## PROBLEM REQUIREMENTS
The expected answer is the set of lines in the data below between the line holding "Industry 4.0, let’s delve" and the line holding "lowers maintenance costs by", inclusive, written out exactly.

* * *

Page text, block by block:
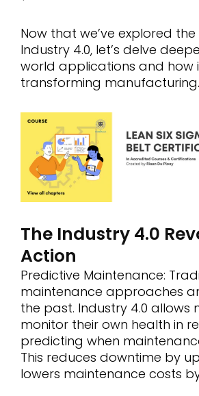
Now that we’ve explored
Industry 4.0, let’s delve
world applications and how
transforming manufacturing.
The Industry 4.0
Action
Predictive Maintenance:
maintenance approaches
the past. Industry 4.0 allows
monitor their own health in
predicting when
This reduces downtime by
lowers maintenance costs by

* * *

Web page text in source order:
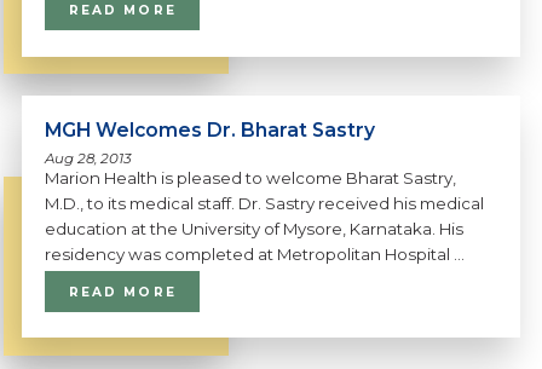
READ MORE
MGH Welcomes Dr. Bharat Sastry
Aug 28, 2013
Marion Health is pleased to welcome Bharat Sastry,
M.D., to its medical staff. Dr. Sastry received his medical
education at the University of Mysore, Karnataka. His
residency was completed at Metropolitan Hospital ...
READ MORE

* * *

## EXERCISE OUTPUT
Industry 4.0, let’s delve
world applications and how
transforming manufacturing.
The Industry 4.0
Action
Predictive Maintenance:
maintenance approaches
the past. Industry 4.0 allows
monitor their own health in
predicting when
This reduces downtime by
lowers maintenance costs by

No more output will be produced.